[Start of section]

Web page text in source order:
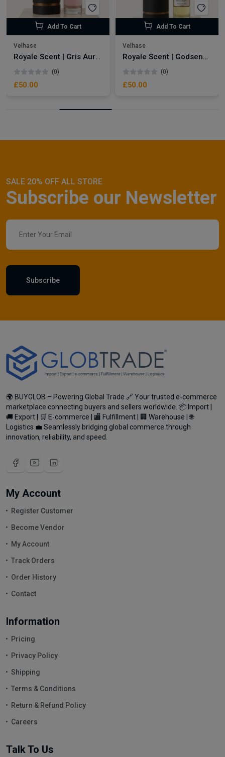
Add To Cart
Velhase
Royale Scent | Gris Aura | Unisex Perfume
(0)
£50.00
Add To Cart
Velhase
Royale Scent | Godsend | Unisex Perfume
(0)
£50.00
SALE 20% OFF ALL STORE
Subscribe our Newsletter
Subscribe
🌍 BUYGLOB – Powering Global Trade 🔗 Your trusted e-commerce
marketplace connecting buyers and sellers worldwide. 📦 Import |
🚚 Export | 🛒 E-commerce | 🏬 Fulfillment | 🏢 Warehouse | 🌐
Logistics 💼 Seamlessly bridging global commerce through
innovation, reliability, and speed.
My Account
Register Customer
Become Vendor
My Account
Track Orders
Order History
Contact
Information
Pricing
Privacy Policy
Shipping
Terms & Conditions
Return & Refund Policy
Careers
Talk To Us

[End of section]

▶ Task objective
A verbatim copy of the material is needed; pictures are not to appear in it.

▶ Exercise response
Web page text in source order:
Add To Cart
Velhase
Royale Scent | Gris Aura | Unisex Perfume
(0)
£50.00
Add To Cart
Velhase
Royale Scent | Godsend | Unisex Perfume
(0)
£50.00
SALE 20% OFF ALL STORE
Subscribe our Newsletter
Subscribe
🌍 BUYGLOB – Powering Global Trade 🔗 Your trusted e-commerce
marketplace connecting buyers and sellers worldwide. 📦 Import |
🚚 Export | 🛒 E-commerce | 🏬 Fulfillment | 🏢 Warehouse | 🌐
Logistics 💼 Seamlessly bridging global commerce through
innovation, reliability, and speed.
My Account
Register Customer
Become Vendor
My Account
Track Orders
Order History
Contact
Information
Pricing
Privacy Policy
Shipping
Terms & Conditions
Return & Refund Policy
Careers
Talk To Us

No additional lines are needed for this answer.